She finally relented and, with one last tearful stare, turned to follow me back to the car. By then a crowd of technicians was surging in around us.

Ken's blue Toyota was still running. Without a word she buckled in, shoved the stick into gear, and turned for the exit, whereupon she barely avoided colliding with the first racing fire engine.

"Look, are you okay? I can drive if you . . ."

"Matt, don't say anything more, please." The tears had vanished. "Can I just think for a while?
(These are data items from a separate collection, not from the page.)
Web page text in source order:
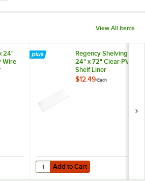
View All Items
24"
Wire
24" Green Epoxy Wire Shelf Divider
Regency Shelving
24" x 72" Clear PVC
Shelf Liner
$12.49/Each
Add to Cart
Quantity for Regency Shelving
Add to Cart
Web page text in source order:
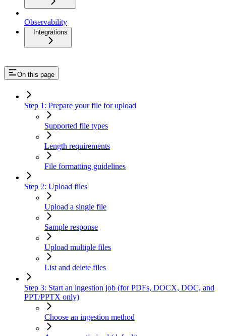
Observability
Integrations
On this page
Step 1: Prepare your file for upload
Supported file types
Length requirements
File formatting guidelines
Step 2: Upload files
Upload a single file
Sample response
Upload multiple files
List and delete files
Step 3: Start an ingestion job (for PDFs, DOCX, DOC, and
PPT/PPTX only)
Choose an ingestion method

Just give me some quiet to think." She was gripping the wheel with raw anger. "Please."

"You've got it."

By the time we reached the highway, she was driving mechanically but with absolute precision, almost as though tragedy had somehow sharpened her reflexes, her logical processes.

It's a curious thing, but different people respond differently to disaster, and Tam was one of those rare few who become harder, not softer. I could see it in her eyes. As the minutes ticked by, and we reached the packed thoroughfare that would take us south, it even got to be a little unsettling. What in hell was going through her head?
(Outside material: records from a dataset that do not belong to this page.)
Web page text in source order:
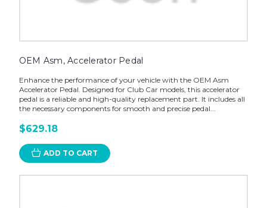
OEM Asm, Accelerator Pedal
Enhance the performance of your vehicle with the OEM Asm
Accelerator Pedal. Designed for Club Car models, this accelerator
pedal is a reliable and high-quality replacement part. It includes all
the necessary components for smooth and precise pedal...
$629.18
ADD TO CART
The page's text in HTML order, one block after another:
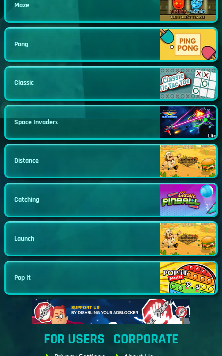
Maze
Pong
Classic
Space Invaders
Distance
Catching
Launch
Pop It
FOR USERS CORPORATE
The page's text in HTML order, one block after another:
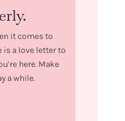
it comes to
is a love letter to
here. Make
a while.

Finally, after about an hour of bumper-to-bumper freeways, I couldn't take the silence any more. Without asking anybody's permission, I reached over and clicked on the radio. It was set for a classical station, the music Chopin. Was this Ken's regular fare? I wondered. Was he a romantic at heart or a classicist? Guess I'd never know . . . that, or much of anything else about him. Which thought brought with it a renewed sadness. Kenji Asano was a man of the East who was as much of the West as anybody I'd ever met in Japan. I'd wanted him for a friend.
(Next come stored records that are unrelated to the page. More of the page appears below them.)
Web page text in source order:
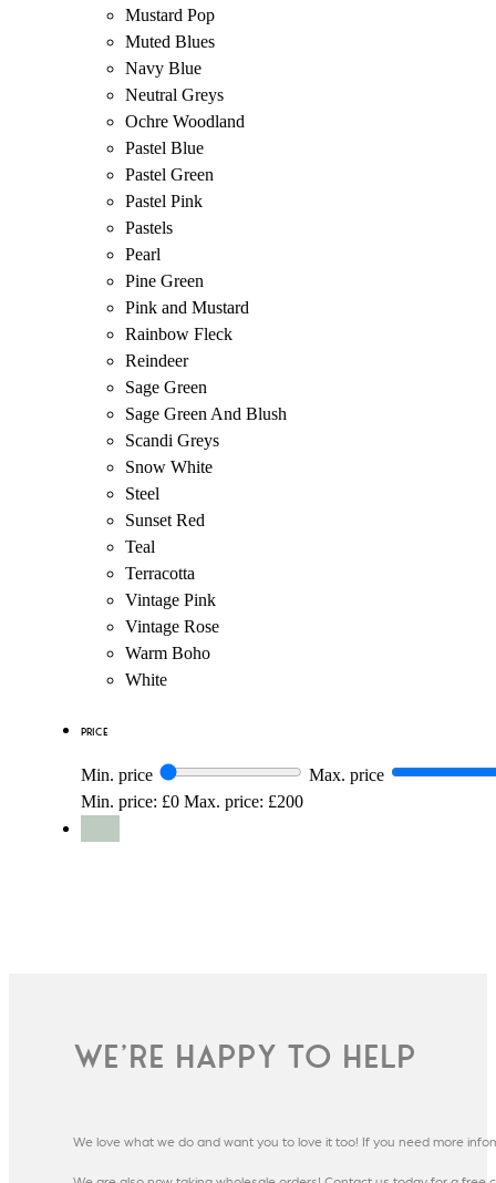
Mustard Pop
Muted Blues
Navy Blue
Neutral Greys
Ochre Woodland
Pastel Blue
Pastel Green
Pastel Pink
Pastels
Pearl
Pine Green
Pink and Mustard
Rainbow Fleck
Reindeer
Sage Green
Sage Green And Blush
Scandi Greys
Snow White
Steel
Sunset Red
Teal
Terracotta
Vintage Pink
Vintage Rose
Warm Boho
White
Price
Min. price
Max. price
Min. price: £0 Max. price: £200
We're happy to help
We love what we do and want you to love it too! If you need more
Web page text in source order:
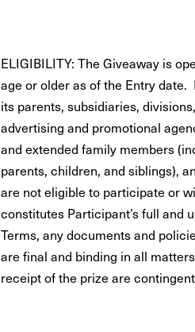
ELIGIBILITY: The Giveaway is
age or older as of the Entry
its parents, subsidiaries,
advertising and promotional
and extended family members
parents, children, and siblings),
are not eligible to participate or
constitutes Participant’s full and
Terms, any documents and
are final and binding in all
receipt of the prize are

When you get to be my age, you don't make too many new friends, not real ones. After forty, it's acquaintances. The roots of true friendship extend so deep that there's never really time to plant them if you start too late. Maybe it's because there's always a part missing, that shared experience of being young and crazy and broke. Those times back when you both still believed anything was possible. New friends can't begin sentences with "Remember that weekend before you were married when we got drunk and . . ." Getting old is tough, and that's one of the toughest parts. But somehow I felt, with Ken, that I'd known him forever. Could be that's absurd, but I really did. So quite apart from the tragedy of his death, I felt cruelly robbed. It sounds selfish, maybe, but it's the truth. A sad but true truth.

I was still thinking those thoughts when the four-o'clock newscast came on. For a moment neither of us noticed, but then Tam snapped alert and turned up the volume. The report was opening with a live remote from Tsukuba Science City. I couldn't really follow very well, but she realized that and began to translate as it went along.